Luckhart v. State

736 N.E.2d 227, 2000 Ind. LEXIS 948, 2000 WL 1470468
CourtIndiana Supreme Court
DecidedOctober 4, 2000
Docket18S00-9905-CR-276
StatusPublished
Cited by20 cases

This text of 736 N.E.2d 227 (Luckhart v. State) is published on Counsel Stack Legal Research, covering Indiana Supreme Court primary law. Counsel Stack provides free access to over 12 million legal documents including statutes, case law, regulations, and constitutions.

Bluebook
Luckhart v. State, 736 N.E.2d 227, 2000 Ind. LEXIS 948, 2000 WL 1470468 (Ind. 2000).

Opinion

RUCKER, Justice

Nanette Luckhart appeals her conviction for murder committed during perpetration of a robbery as a result of the stabbing death of her seventy-five-year-old neighbor Paul Gann. In this direct appeal Luckhart claims the trial court erred by admitting her confession into evidence, and that the evidence is not sufficient to sustain the conviction. We disagree and therefore affirm.

Facts

The facts most favorable to the verdict show that Luckhart was a friend of Jeff Gann. Jeff lived with his father Paul Gann in the same Muncie neighborhood as Luckhart. The record shows that Luck-hart was aware that Paul kept money in his house because Jeff told her he had stolen money from his father numerous times to purchase drugs and beer. Around 3:00 a.m. on July 3, 1998, Luckhart left the trailer she and her five children shared with her mother-in-law and invited Jeff to go with her to purchase crack cocaine in Whitely, Indiana. Luckhart’s husband Eric was in jail at the time. Luckhart purchased the cocaine from Yolanda Cobb, who had sold drugs to Luck-hart on prior occasions. Luckhart then drove to an isolated rural area where she and Jeff smoked crack cocaine. When Jeff got out of the car to answer nature’s call, Luckhart drove away without him.

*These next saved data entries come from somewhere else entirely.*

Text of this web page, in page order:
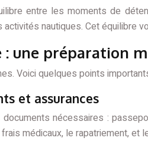
entre les moments de
nautiques. Cet
une préparation
Voici quelques points
et assurances
nécessaires :
médicaux, le rapatriement, et
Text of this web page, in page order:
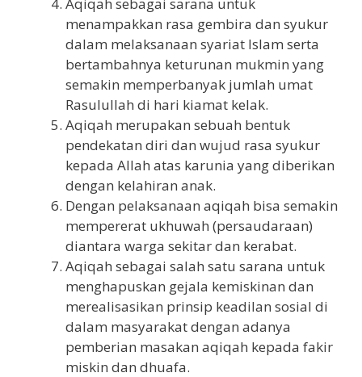
menampakkan rasa gembira dan syukur
dalam melaksanaan syariat Islam serta
bertambahnya keturunan mukmin yang
semakin memperbanyak jumlah umat
Rasulullah di hari kiamat kelak.
Aqiqah merupakan sebuah bentuk
pendekatan diri dan wujud rasa syukur
kepada Allah atas karunia yang diberikan
dengan kelahiran anak.
Dengan pelaksanaan aqiqah bisa semakin
mempererat ukhuwah (persaudaraan)
diantara warga sekitar dan kerabat.
Aqiqah sebagai salah satu sarana untuk
menghapuskan gejala kemiskinan dan
merealisasikan prinsip keadilan sosial di
dalam masyarakat dengan adanya
pemberian masakan aqiqah kepada fakir
miskin dan dhuafa.
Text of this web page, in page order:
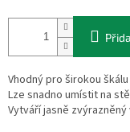
Vhodný pro širokou
Lze snadno umístit na
Vytváří jasně
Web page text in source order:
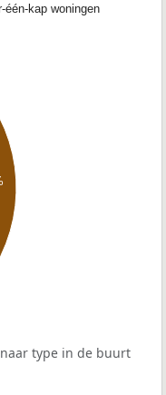
één-kap woningen
type in de buurt
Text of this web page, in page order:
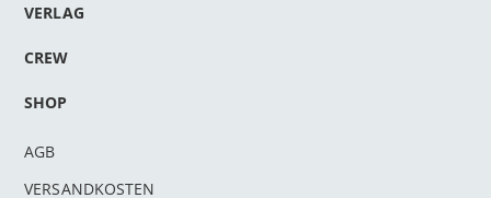
VERLAG
CREW
SHOP
AGB
VERSANDKOSTEN
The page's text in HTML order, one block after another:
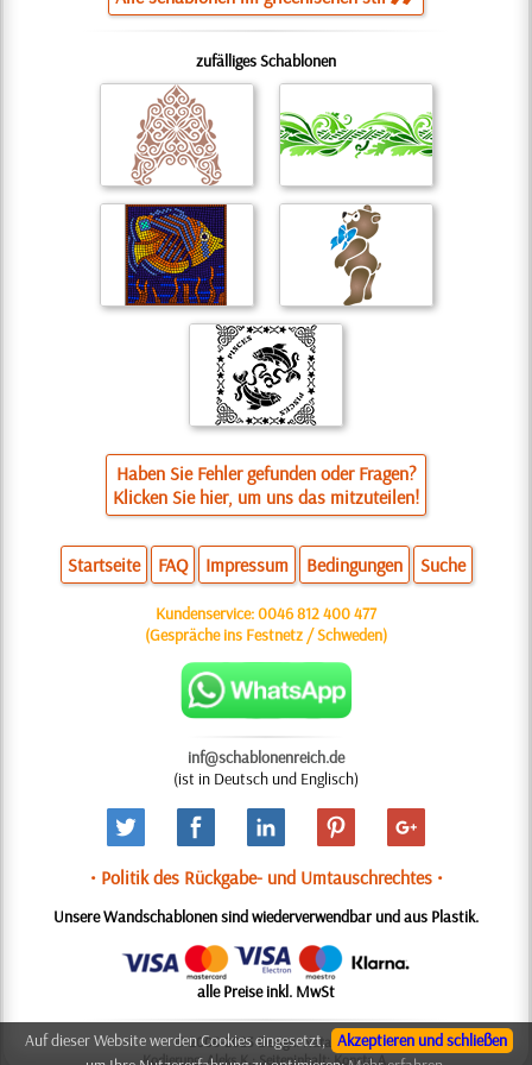
zufälliges Schablonen
Haben Sie Fehler gefunden oder Fragen?
Klicken Sie hier, um uns das mitzuteilen!
Startseite FAQ Impressum Bedingungen Suche
Kundenservice:0046 812 400 477
(Gespräche ins Festnetz / Schweden)
inf@schablonenreich.de
(ist in Deutsch und Englisch)
• Politik des Rückgabe- und Umtauschrechtes •
Unsere Wandschablonen sind wiederverwendbar und aus Plastik.
alle Preise inkl. MwSt
© 2006-2025 Design: Natali M.
Kodierung: Aleks K.; Seiteninhalt: Konsta A.
Akzeptieren und schließen
Auf dieser Website werden Cookies eingesetzt,
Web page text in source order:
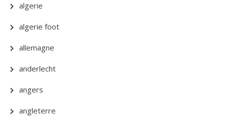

Luckhart returned to Whitely approximately two hours later and purchased *229 more crack cocaine from Cobb. Cobb noticed that Luckhart appeared very nervous and was not wearing any shoes. Luckhart told Cobb that she got the money to purchase the drugs from a friend and that she “might’ve killed the old mother f* ⅝ *er.” R. at 665.

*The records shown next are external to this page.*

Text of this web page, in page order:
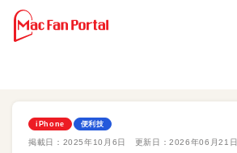
iPhone 便利技
掲載日： 2025年10月6日 更新日：2026年06月21日
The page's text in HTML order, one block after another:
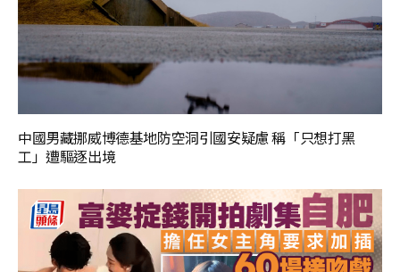
中國男藏挪威博德基地防空洞引國安疑慮 稱「只想打黑
工」遭驅逐出境
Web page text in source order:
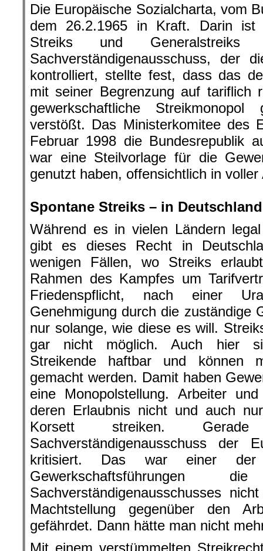
Die Europäische Sozialcharta, vom
dem 26.2.1965 in Kraft. Darin ist
Streiks und
Sachverständigenausschuss, der
kontrolliert, stellte fest, dass das
mit seiner Begrenzung auf tariflich
gewerkschaftliche
verstößt. Das Ministerkomitee des
Februar 1998 die Bundesrepublik
war eine Steilvorlage für die
genutzt haben, offensichtlich in voller
Spontane Streiks – in
Während es in vielen Ländern
gibt es dieses Recht in
wenigen Fällen, wo Streiks
Rahmen des Kampfes um
Friedenspflicht, nach einer
Genehmigung durch die zuständige
nur solange, wie diese es will.
gar nicht möglich. Auch hier
Streikende haftbar und können
gemacht werden. Damit haben
eine Monopolstellung. Arbeiter
deren Erlaubnis nicht und auch
Korsett streiken.
Sachverständigenausschuss der
kritisiert. Das war einer
Gewerkschaftsführungen
Sachverständigenausschusses
Machtstellung gegenüber den
gefährdet. Dann hätte man nicht
Mit einem verstümmelten
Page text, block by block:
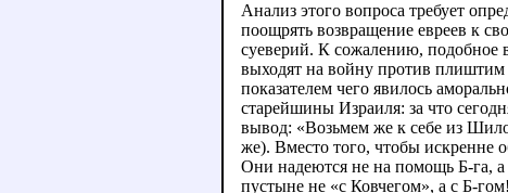
Анализ этого вопроса требует
поощрять возвращение евреев к
суеверий. К сожалению, подобное
выходят на войну против плиштим
показателем чего явилось
старейшины Израиля: за что
вывод: «Возьмем же к себе из
же). Вместо того, чтобы искренне
Они надеются не на помощь Б-га, а
пустыне не «с Ковчегом», а с Б-
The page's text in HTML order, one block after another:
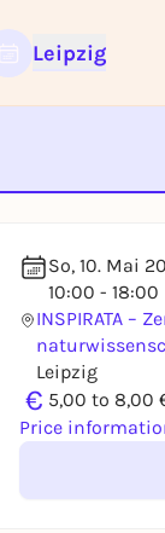
Leipzig
So, 10. Mai
10:00 - 18:00
INSPIRATA –
Leipzig
€ 5,00 to 8,00
Price

In the meantime, after hitchhiking back to Muncie, Jeff arrived home around 6:00 a.m. and discovered that his father was dead. Paul had been struck in the head with a ceramic lamp and stabbed at least seven times, with fatal wounds to his neck and chest. Jeff ran to Luckhart’s trailer and accused her of killing his father.

Later that day, police questioned Luck-hart about Paul’s murder, and she denied any involvement. One week later, police contacted Luckhart and asked her to talk with them again about Paul’s murder. Luckhart voluntarily went to the police station around 8:00 p.m. on July 9, 1998. After executing a waiver of rights, police interrogated Luckhart for approximately five hours, all of which was recorded on videotape. Initially, Luckhart again denied any involvement in Paul’s murder, claiming that she had been in her trailer all night. However, Luckhart gradually changed her story as police confronted her with incriminating evidence, some of which was true and some of which was fabricated. Ultimately, Luckhart told police that she took Cobb to Paul’s house in order to steal money and, when Paul unexpectedly awoke, Luckhart smashed a lamp on his head and assisted Cobb in stabbing him. Luckhart also told police that she and Cobb took $100 from Paul’s home. Cobb was never considered a suspect in Paul’s murder.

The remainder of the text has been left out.